On September 8, 2015, a note was entered in Lavery’s file stating that Lavery’s claim
would be denied due to the pre-existing condition exclusion. D. 44 ¶ 40; D. 45 ¶ 40; AR 834. The
note states that “[n]o benefit is payable for any disability that is caused by or substantially
contributed to by a pre-existing condition, or medical or surgical treatment of a pre-existing
condition . . . .” AR 835. The note reads that the lesion “substantially contributed to the disabling
condition of malignant melanoma. Since the red lesion was examined and services occurred during
the look-back period the condition is pre-ex[isting].” AR 835.
5
On September 9, 2015, a note was entered in Lavery’s file indicating, for the first time in
Aetna’s records, that the effective date of Lavery’s coverage was not June 1, 2014, but July 1,
2014. D. 44 ¶ 42; D. 45 ¶ 42; AR 838. The apparent rationale for the change is the Summary of
Coverage that issued on June 23, 2014, with an effective date of May 1, 2014, which laid out that
the eligibility date is “the first day of the calendar month following the date you complete a
probationary period of 30 days of continuous service for your Employer . . . .” D. 44 ¶ 45; D. 45
¶ 45; AR 61. Under the prior Summary of Coverage, there is no mention of a probationary period,
but the policy rather states that “[a]ll classes of employees of a Member Employer are eligible,”

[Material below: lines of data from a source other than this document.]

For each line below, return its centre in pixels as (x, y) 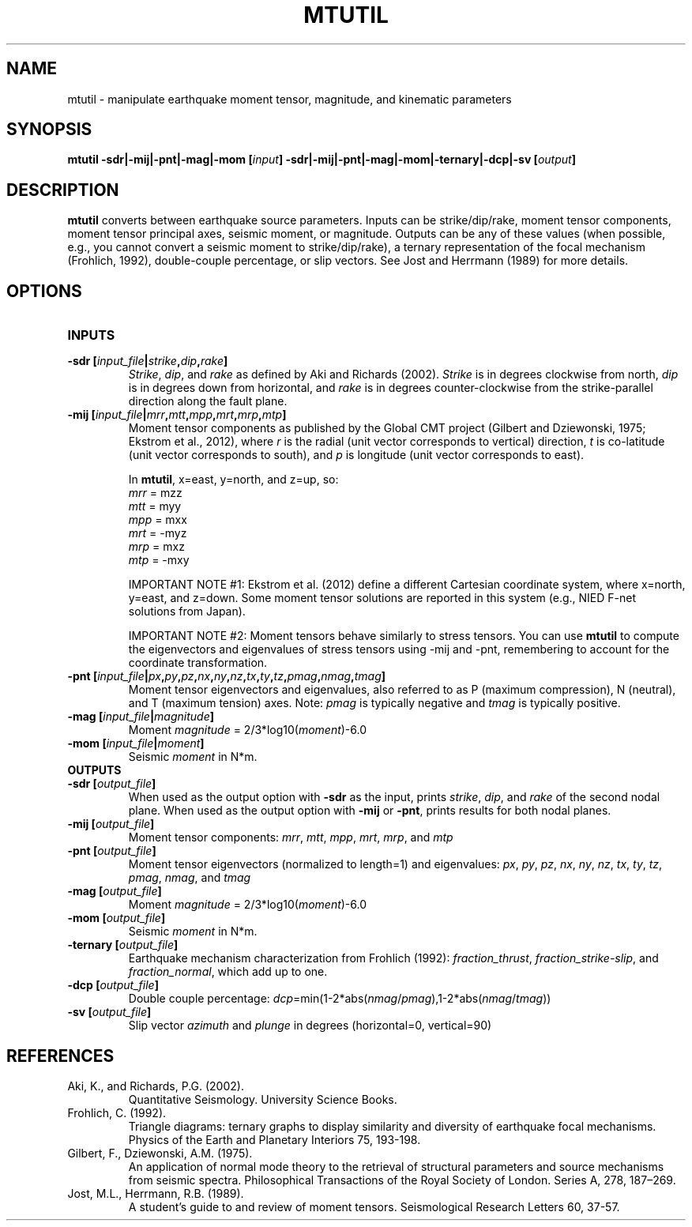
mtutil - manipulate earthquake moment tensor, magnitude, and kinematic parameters (290, 99)
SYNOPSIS (49, 130)
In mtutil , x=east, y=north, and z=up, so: (233, 480)
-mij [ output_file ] (111, 824)
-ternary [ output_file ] (123, 945)
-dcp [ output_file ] (113, 985)
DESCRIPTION (63, 190)
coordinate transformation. (198, 663)

with certain exceptions that Aetna does not argue apply here. D. 44 ¶ 46; D. 45 ¶ 46; AR 36.2
On September 11, 2015, Aetna issued its final decision denying Lavery’s claim for LTD
benefits. D. 44 ¶ 48; D. 45 ¶ 48. The parties agree that Lavery was not provided with a copy of
the new Summary of Coverage until September 24, 2015 and that at no time prior to September
11, 2015 did Aetna communicate to Lavery that Aetna considered Lavery’s effective date to be
July 1, 2014. D. 44 ¶¶ 49-50; D. 45 ¶¶ 49-50. The September 11, 2015 denial letter explained that
the effective date for Lavery’s benefits was July 1, 2014, and that the look-back period therefore
included both the April 2014 visit with Dr. Lopez and the June 2014 visit with Dr. Deignan, both
of which served as bases for its final decision to deny Lavery’s claim under the pre-existing
condition exclusion. D. 49 ¶¶ 49-50; D. 52 ¶¶ 49-50; AR 693-94.
Additionally, Aetna has filed an affidavit by Stephen E. Simpson II, a senior business
consultant with Aetna, laying out Aetna’s policies and procedures regarding the review of claims.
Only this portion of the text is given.